If you ask any chef that cooks at a high level what their dream is, that dream is to work in a little 25-seat restaurant like Maude. That’s what chef Curtis Stone and many other chefs have dreamt about all their lives. Because they don’t have to do three hundred covers, chefs can really focus in on the ingredients and the detail doing only 50 or so covers a night especially with a prix fixe menu. Due in large part to this format, Chef Curtis Stone has been able to attract a number of talented chefs to work with him in his kitchen.
Stone’s team includes chefs Gareth Evans and Brandon Difiglio.
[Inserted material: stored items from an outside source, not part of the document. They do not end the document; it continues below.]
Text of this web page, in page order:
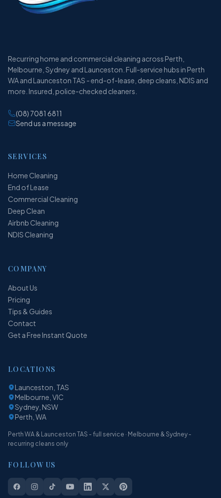
Recurring home and commercial cleaning across Perth,
Melbourne, Sydney and Launceston. Full-service hubs in Perth
WA and Launceston TAS - end-of-lease, deep cleans, NDIS and
more. Insured, police-checked cleaners.
(08) 7081 6811
Send us a message
SERVICES
Home Cleaning
End of Lease
Commercial Cleaning
Deep Clean
Airbnb Cleaning
NDIS Cleaning
COMPANY
About Us
Pricing
Tips & Guides
Contact
Get a Free Instant Quote
LOCATIONS
Launceston, TAS
Melbourne, VIC
Sydney, NSW
Perth, WA
Perth WA & Launceston TAS - full service · Melbourne & Sydney -
recurring cleans only
FOLLOW US

Gareth, an English lad, worked with another Marco Pierre White alum, Chef Gordon Ramsay for several years, as well as Thomas Keller at Per Se, and with Joel Robuchan in Paris. Brandon, in addition to spending a year at elBulli, also worked with Thomas Keller at The French Laundry. Curtis met Brandon when Brandon was working at Vue de Monde a restaurant ran by Curtis’s grammar school classmate chef Shannon Bennett in Melbourne, Australia, which has been ranked as one of the top one hundred restaurants in the world for several years. Additionally Chef Josh Emett, who was Garett’s chef de cuisine at Ramsay’s The London in NYC, and Curtis were good friends so when Curtis was putting together his team Josh brought Gareth’s name up and made an introduction.
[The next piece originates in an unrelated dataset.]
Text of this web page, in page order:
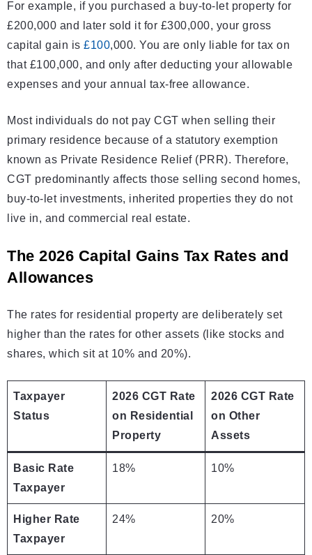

Curtis, Gareth and Brandon champion the menu development. Some of the other chefs participate as well, including Pastry Chef Vanessa Garcia. For example, Gareth came up with the idea for the, “Terrine” which is quite a refined take on a terrine. The pain perdu was Curtis’s idea which was developed further before Curtis suggested incorporating the citrus element – adding a tangerine gelee over the top of the terrine. Next, Brandon started a discussion about what’s the best thing to eat with a terrine – and mustard became a topic of conversation . They decided it would be nice to add a condiment with a different texture and temperature and this is when Brandon came up with the idea to do the mustard ice cream. So Curtis, Brandon and Gareth collaboratively devise each menu item, together as a team.
All three sketch their plating ideas on a chalkboard. Curtis noted that during one of the early design ideas for the restaurant was to have a big chalkboard in the middle of the dining room, which could be used for the chefs’ dish sketches, and would remain on the wall throughout the entire month. “Though this would have been cool,” Curtis said, “it turns out we’d need way more than one chalk board. You can’t imagine how many dishes we started with and how we narrowed it down. It’s a very collaborative process. These guys are super talented, I’ve seen some amazing things, and they work their asses off so I want to be sure they are included in the development process.”
Before his team gets to any specific dish ideas, they start with the ingredient of the month. For February the “hero” ingredient is citrus. They looked at all of the varieties of citrus they could get their hands on, and wrote them up on a wall. Next they discuss the possible applications of this ingredient and add those to a separate column on the wall. With citrus they ask what can they do with the zest, fruit, segments, cells, or juice? They can turn it into an oil, dehydrate it, freeze dry or boil it. They ask themselves how these techniques fit into this season’s food. They then look at what else is available and add that to the wall in a third column. For example, throughout the months of February and March, spiny lobsters are available. There also are crimson turnips, carrots, parsnips, etc. So now from the matrix formed by these three columns (varieties of the featured ingredients, applications for these varieties and other available ingredients) they super impose a course structure that consists of snacks, a salad, soup, a crudo, terrine, a ravioloor pasta, and a final main-course. Starting off with something light, a salad, then moving into a soup followed by something raw, Curtis believes is a nice way to start a meal. So, with each course they start kicking around ideas, drawing from their matrix until they eventually end up with three or four formulated dishes for each course.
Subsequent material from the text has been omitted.